What holds, what’s open.

Verified: zero overflow, zero errors, fallbacks engaging exactly where designed, ambient motion measured in the thousands of changing pixels at rest. Open: not yet shipped — no recruiter data, and this page won’t pretend otherwise.

What AI made possible, in order of importance:

  1. Effort moved from implementation to evaluationThe designer’s hours went where they compound.
  2. A verification harness impractical to hand-buildScreenshots, pixel counts, and probes on every change.
  3. Ideas tested the day they were conceivedThe gap between “what if” and “here it is, measured” collapsed to hours.
  4. Four complete directions explored for one sectionInstead of committing to the first plausible one.

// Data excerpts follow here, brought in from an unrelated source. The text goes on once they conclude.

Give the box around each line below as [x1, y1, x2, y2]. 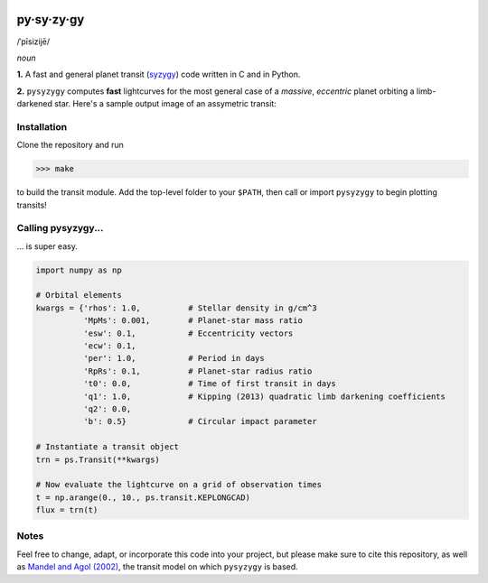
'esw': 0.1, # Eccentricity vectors [82, 328, 294, 338]
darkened [16, 98, 53, 109]
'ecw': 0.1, [82, 341, 136, 351]
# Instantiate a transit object [35, 442, 180, 452]
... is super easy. [16, 240, 79, 252]
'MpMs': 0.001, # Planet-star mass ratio [82, 316, 303, 326]
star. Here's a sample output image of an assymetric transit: [54, 98, 277, 109]
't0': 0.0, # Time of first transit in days [82, 379, 336, 389]

The resulting scale: seven pages, roughly forty components, the canvas scene engines behind them, a WebGL shader, a twenty-scene scroll film, and a hidden arcade game — built and rebuilt through repeated generate-measure-judge cycles (the counts cited earlier are from single components alone), in a timeframe where hand-building would have produced a fraction of it.

This site exists to demonstrate a workflow, not a website. The transferable part is that workflow: reference-driven direction, AI implementation, instrumented verification, human judgment as the gate. None of it is portfolio-specific. It is how I now build product — this site is its first shipped output, and Flow, the budgeting app, is the second.

Fig. 10 — Verified at desktop, tablet, and phone: zero overflow, zero errors, fallbacks engaged.